Directions:
Your job is to give again, exactly and with no additions, the lines in the records below from the one with "Page text, block" through the one with "The page's text", both included. Omit the pictures.

─── Information given

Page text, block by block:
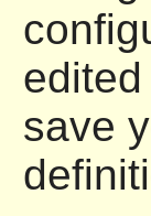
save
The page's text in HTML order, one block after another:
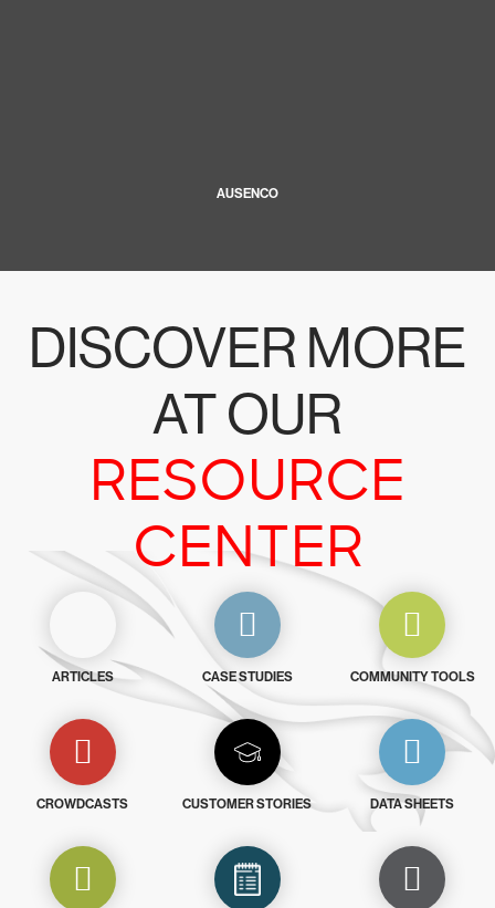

──────
─── Information given

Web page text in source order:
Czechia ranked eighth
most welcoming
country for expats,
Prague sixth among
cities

──────

Output:
Page text, block by block:
save
The page's text in HTML order, one block after another:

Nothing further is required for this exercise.